I’m hoping someone could give me some advice on how to solve a problem I’ve run into…
I’m planning out the implementation of an algorithm that has multiple stages.
Currently, each stage is mapped to a kernel where each thread block does some processing on a single element in an array.
If there is more work to be done on an element after the current stage is completed, thread 0 of the block will write the index of the element into out[blockIdx.x], else it will write a 0.
For the next stage, I only need to launch blocks for the elements that need to be processed further. This number can be determined by using the ‘out’ array from the last stage.
However, I’m having a hard time finding a way for the blocks to determine which element to work on because the indices of elements are mixed in with many non-work elements (0s) in the ‘out’ array.
I’ve come up with a few solutions but none of them are ideal…
1) Launch the same number of blocks each time. Blocks that have a 0 in the output array from the last stage will return immediately
Pros: Easy to implement, no need to copy memory back to host, no extra processing needed
Cons: Overhead from launching extra blocks, wasted resources, unnecessary work & overhead for the block scheduler
2) Copy the output array back to the host and have the host store the non-0 indices that need more processing into a new array. The new array can then be copied to the next kernel which launches only the required number of blocks.
Pros: Only the required number of blocks are launched
Cons: Memory copy to the host and back
3) Launch another kernel to accomplish (2) above instead of doing it on the host. Host reads a single integer value back that states how many blocks need to be launched.
Pros: No need to copy output array back to the host. Could use zero-copy to retrieve the single integer (so it would be relatively fast?)
Cons: Would only launch 1 block (no benefit from launching more?), would probably require atomics to control placement of indices in new array. Still need to copy back an integer to host
4) Store -1s instead of 0s if there is not more work to be done. Between stages, launch a kernel to do a parallel sort, moving all of the -1s to the start of the array. Then count the number of -1s and store that value in global memory so (a) the next stage can use it to determine where to start reading and (b) The host will know how many blocks to launch.
Pros: No need to copy output array back to the host. Could use zero-copy to retrieve the single integer (so it would be relatively fast?). Parallel sort would hopefully be more efficient than the kernel in (3) above.
Cons: Still need to copy back an integer to host, counting number of -1s would probably require atomics (or possibly a reduction which would mean another kernel call?)

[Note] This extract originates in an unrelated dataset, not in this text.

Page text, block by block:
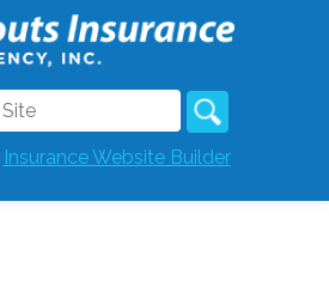
Insurance Website Builder

This is probably most similar to the following two threads but I don’t think either of them accomplishes quite what I need.
[url=“http://forums.nvidia.com/index.php?showtopic=95451”]http://forums.nvidia.com/index.php?showtopic=95451[/url]
[url=“http://forums.nvidia.com/index.php?showtopic=91737”]http://forums.nvidia.com/index.php?showtopic=91737[/url]
I would really appreciate any advice you guys could offer. Thanks!